Resegmented market. You have a hypothesis about who the customers are. You think you understand what your fit is, either in low cost or their specific niche needs and so you might have a better fit for them. Competitors, there's many if you're wrong and but very few if you're right. Your risk is, that you get the market and product redefinition just wrong, you didn't do enough customer discovery and you say "No, this is how we're going to enter this existing market. We're going to go after these set of users specifically" and you were wrong. A great example of this is what Southwest did. Southwest took on the airline industry by bringing up the traditional hub and spoke model and providing very limited services but for an extremely low price.

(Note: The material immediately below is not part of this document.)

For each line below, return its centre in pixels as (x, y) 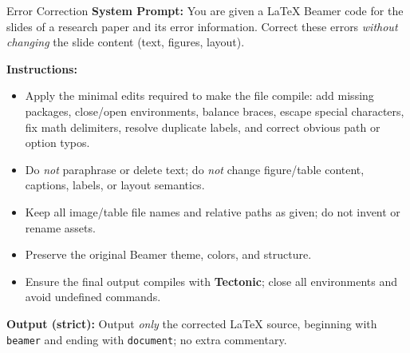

Now the other thing is in a resegmented market, and again we use Southwest as a low cost entrant or Whole Foods as a unique niche supplier via positioning, but you really want to start asking what factors can you eliminate that your industry has long competed on. What can you reduce below the industry standard or raised above the industry standard? What can be created that the industry has never offered? What's interesting is if you look at the chasm between your early adopters, your earlyvangelists and the mainstream market in a resegmented market, this is what Moore was talking about called the chasm. There really is a gap between what these people want and a gap between their needs. If you're not careful your sales curve would start looking like this over here, actually might collapse until the mainstream adopts.
Let's take a look at what a sales curve might look like in a resegmented market. It's a complex sales growth chart because in the first couple of years you're just getting the spill-over of people who think you're just a competitor in the existing market. Your sales will tootle along until, if you're correct and you were right about that niche or low-cost segmentation, you will start seeing an exponential increase in sales. If you're wrong, you'll just be one of the many competitors in an existing market.